[Listed entries — start]

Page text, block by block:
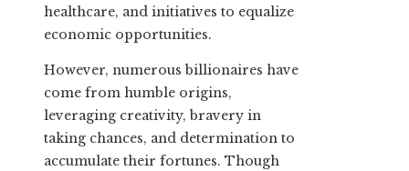
healthcare, and initiatives to equalize
economic opportunities.
However, numerous billionaires have
come from humble origins,
leveraging creativity, bravery in
taking chances, and determination to
accumulate their fortunes. Though
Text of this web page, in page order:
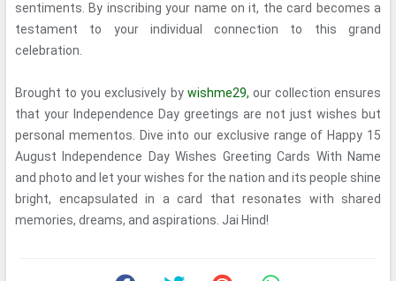
sentiments. By inscribing your name on it, the card becomes a
testament to your individual connection to this grand
celebration.
Brought to you exclusively by wishme29, our collection ensures
that your Independence Day greetings are not just wishes but
personal mementos. Dive into our exclusive range of Happy 15
August Independence Day Wishes Greeting Cards With Name
and photo and let your wishes for the nation and its people shine
bright, encapsulated in a card that resonates with shared
memories, dreams, and aspirations. Jai Hind!
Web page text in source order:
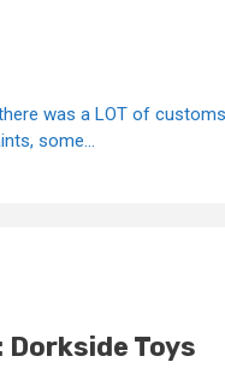
was a LOT of customs
some...
Dorkside Toys
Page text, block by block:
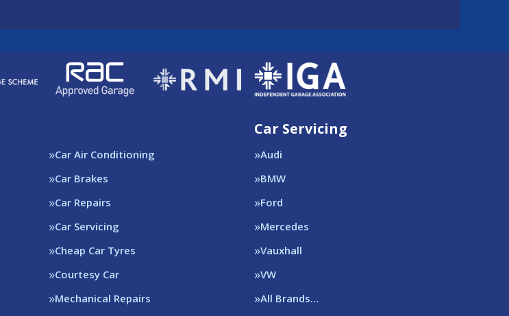
Car Air Conditioning
Car Brakes
Car Repairs
Car Servicing
Cheap Car Tyres
Courtesy Car
Mechanical Repairs
Car Servicing
Audi
BMW
Ford
Mercedes
Vauxhall
VW
All Brands…
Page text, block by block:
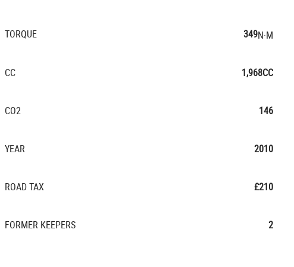
TORQUE 349N·M
CC 1,968CC
CO2 146
YEAR 2010
ROAD TAX £210
FORMER KEEPERS 2
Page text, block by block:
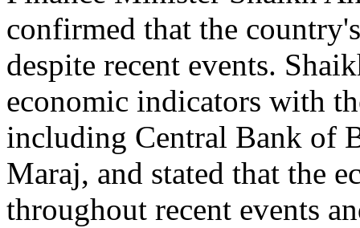
confirmed that the
despite recent events.
economic indicators with
including Central Bank of
Maraj, and stated that the
throughout recent events
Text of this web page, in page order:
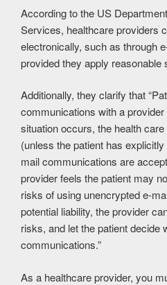
According to the US
Services, healthcare providers
electronically, such as through
provided they apply reasonable
Additionally, they clarify that
communications with a
situation occurs, the health
(unless the patient has
mail communications are
provider feels the patient may
risks of using unencrypted e-
potential liability, the provider
risks, and let the patient decide
communications.”
As a healthcare provider, you
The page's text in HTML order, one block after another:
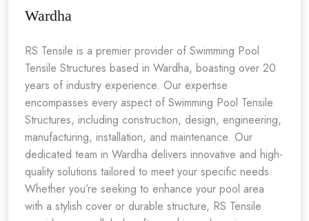
Wardha
RS Tensile is a premier provider of Swimming Pool
Tensile Structures based in Wardha, boasting over 20
years of industry experience. Our expertise
encompasses every aspect of Swimming Pool Tensile
Structures, including construction, design, engineering,
manufacturing, installation, and maintenance. Our
dedicated team in Wardha delivers innovative and high-
quality solutions tailored to meet your specific needs.
Whether you’re seeking to enhance your pool area
with a stylish cover or durable structure, RS Tensile
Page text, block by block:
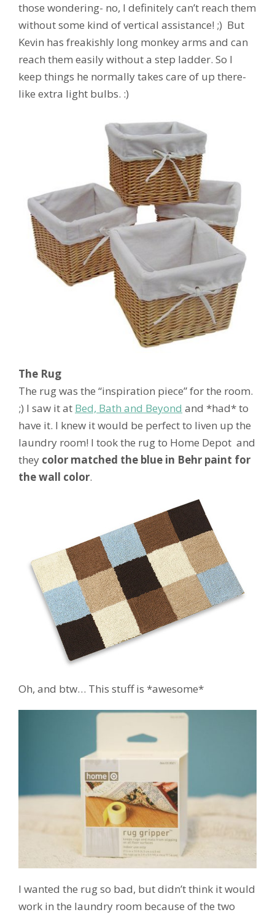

[Listed entries — finish]

## Exercise goal
Everything in the entries must be written out exactly; the pictures stay out.

## Solved problem
Page text, block by block:
healthcare, and initiatives to equalize
economic opportunities.
However, numerous billionaires have
come from humble origins,
leveraging creativity, bravery in
taking chances, and determination to
accumulate their fortunes. Though
Text of this web page, in page order:
sentiments. By inscribing your name on it, the card becomes a
testament to your individual connection to this grand
celebration.
Brought to you exclusively by wishme29, our collection ensures
that your Independence Day greetings are not just wishes but
personal mementos. Dive into our exclusive range of Happy 15
August Independence Day Wishes Greeting Cards With Name
and photo and let your wishes for the nation and its people shine
bright, encapsulated in a card that resonates with shared
memories, dreams, and aspirations. Jai Hind!
Web page text in source order:
was a LOT of customs
some...
Dorkside Toys
Page text, block by block:
Car Air Conditioning
Car Brakes
Car Repairs
Car Servicing
Cheap Car Tyres
Courtesy Car
Mechanical Repairs
Car Servicing
Audi
BMW
Ford
Mercedes
Vauxhall
VW
All Brands…
Page text, block by block:
TORQUE 349N·M
CC 1,968CC
CO2 146
YEAR 2010
ROAD TAX £210
FORMER KEEPERS 2
Page text, block by block:
confirmed that the
despite recent events.
economic indicators with
including Central Bank of
Maraj, and stated that the
throughout recent events
Text of this web page, in page order:
According to the US
Services, healthcare providers
electronically, such as through
provided they apply reasonable
Additionally, they clarify that
communications with a
situation occurs, the health
(unless the patient has
mail communications are
provider feels the patient may
risks of using unencrypted e-
potential liability, the provider
risks, and let the patient decide
communications.”
As a healthcare provider, you
The page's text in HTML order, one block after another:
Wardha
RS Tensile is a premier provider of Swimming Pool
Tensile Structures based in Wardha, boasting over 20
years of industry experience. Our expertise
encompasses every aspect of Swimming Pool Tensile
Structures, including construction, design, engineering,
manufacturing, installation, and maintenance. Our
dedicated team in Wardha delivers innovative and high-
quality solutions tailored to meet your specific needs.
Whether you’re seeking to enhance your pool area
with a stylish cover or durable structure, RS Tensile
Page text, block by block:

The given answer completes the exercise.